GOAL OF THE EXERCISE
Give only the number of lines in the listing below where the string "instance" occurs.

EXERCISE MATERIALS
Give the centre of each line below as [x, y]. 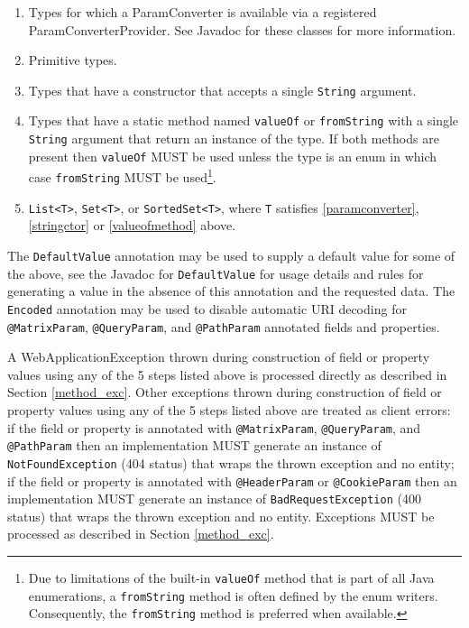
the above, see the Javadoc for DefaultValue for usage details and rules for [216, 273]
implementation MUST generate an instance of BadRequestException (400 [214, 499]
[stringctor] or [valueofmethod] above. [132, 225]
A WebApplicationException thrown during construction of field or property [219, 357]
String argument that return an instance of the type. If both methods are [234, 139]
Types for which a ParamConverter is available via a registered [202, 12]
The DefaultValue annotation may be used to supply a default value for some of [231, 255]
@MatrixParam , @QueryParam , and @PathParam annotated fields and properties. [224, 326]
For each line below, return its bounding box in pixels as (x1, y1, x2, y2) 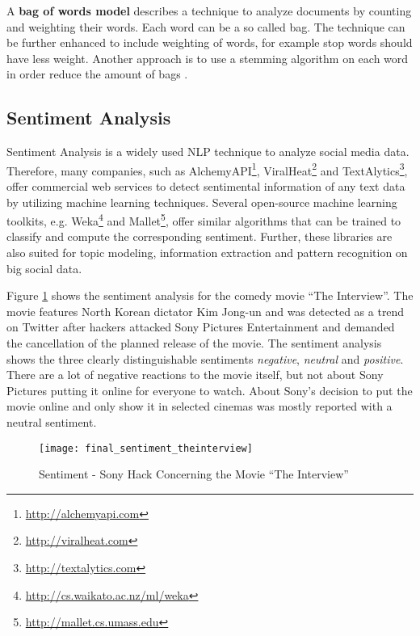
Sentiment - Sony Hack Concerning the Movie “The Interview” (39, 465, 349, 482)
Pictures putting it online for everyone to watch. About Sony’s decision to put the (6, 381, 413, 398)
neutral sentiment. (6, 413, 97, 430)
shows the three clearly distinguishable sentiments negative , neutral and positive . (6, 350, 404, 367)
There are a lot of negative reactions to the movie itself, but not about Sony (6, 366, 384, 383)
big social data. (6, 259, 82, 276)
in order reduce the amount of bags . (6, 65, 188, 82)
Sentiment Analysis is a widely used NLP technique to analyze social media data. (6, 143, 409, 160)
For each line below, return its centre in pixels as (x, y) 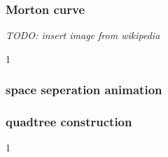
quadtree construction (69, 122)
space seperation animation (84, 90)
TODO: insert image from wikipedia (83, 35)
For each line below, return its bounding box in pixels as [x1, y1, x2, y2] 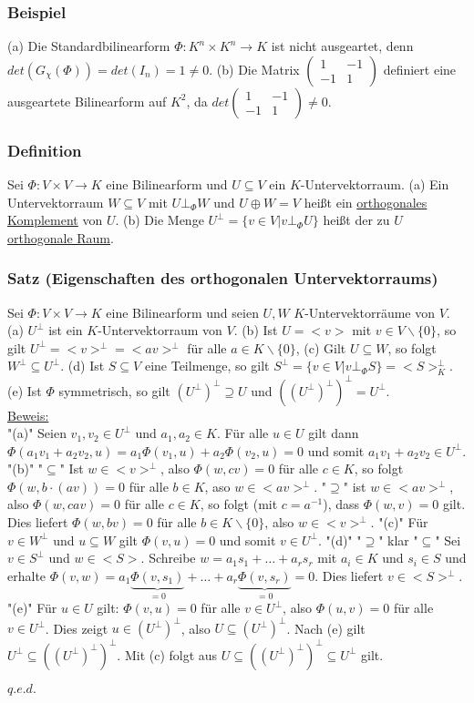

OUTPUT BELOW
2